Here's a little program to take a number of captures I want, then builds a string long enough to match that and a pattern with that number of captures (check out that use of the v5.36 builtin::ceil):

#!perl

use v5.36;
use experimental qw(builtin);
use builtin qw(ceil);

my $n = shift;
say "N is $n";

my $alpha = join '', 'a' .. 'z';
my $multiple = ceil($n / 26);
my $text = $alpha x ($multiple + 1);

my $n_mod_26 = $n % 26;
my $expected_letter = substr $alpha, $n_mod_26 - 1, 1;

my $pattern_text = '(.)' x $n;
my $pattern = qr/$pattern_text/;

my $result = $text =~ $pattern;
say $result ? "Matched" : 'Did not match';

no strict 'refs';
my $matched = do { no strict 'refs'; ${"$n"} };
print "Matched <$matched>; expected <$expected_letter>\n";

When I run this for varying lengths, I eventually get the shell to give up:

brian@M1-Mini Desktop % for i in 1 3 7 50 500 5000 70000 900000 3000000 40000000 1234567890; do echo '----' && time perl test.pl $i; done
----
N is 1
Matched
Matched <a>; expected <a>
perl test.pl $i  0.02s user 0.01s system 67% cpu 0.047 total
----
N is 3
Matched
Matched <c>; expected <c>
perl test.pl $i  0.01s user 0.00s system 91% cpu 0.014 total
----
N is 7
Matched
Matched <g>; expected <g>
perl test.pl $i  0.01s user 0.00s system 92% cpu 0.011 total
----
N is 50
Matched
Matched <x>; expected <x>
perl test.pl $i  0.01s user 0.00s system 92% cpu 0.010 total
----
N is 500
Matched
Matched <f>; expected <f>
perl test.pl $i  0.01s user 0.00s system 92% cpu 0.008 total
----
N is 5000
Matched
Matched <h>; expected <h>
perl test.pl $i  0.01s user 0.00s system 93% cpu 0.008 total
----
N is 70000
Matched
Matched <h>; expected <h>
perl test.pl $i  0.02s user 0.00s system 97% cpu 0.022 total
----
N is 900000
Matched
Matched <j>; expected <j>
perl test.pl $i  0.20s user 0.02s system 97% cpu 0.229 total
----
N is 3000000
Matched
Matched <p>; expected <p>
perl test.pl $i  0.69s user 0.06s system 95% cpu 0.786 total
----
N is 40000000
Matched
Matched <n>; expected <n>
perl test.pl $i  9.32s user 1.08s system 91% cpu 11.402 total
----
N is 1234567890
zsh: killed     perl test.pl $i
perl test.pl $i  127.80s user 6.17s system 83% cpu 2:39.69 total

My machine gives up with 1,234,567,890 groups.
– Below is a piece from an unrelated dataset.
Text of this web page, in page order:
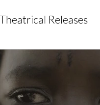
Theatrical Releases
Reviews
Superhero

That might have nothing to do with the number of groups; maybe something else in perl decided it was unhappy, or maybe the program went past some process resource limit. Your own machine may give up at a different point (or not give up at all). I have no idea what killed it, and I don't really care because even if I knew, I'm not going to do anything to fix that.

But, can I find the maximum number? It's somewhere around 389,000,000 captures. It's not a set number that I can consistently predict and probably depends on other, unrelated things going on at the same time.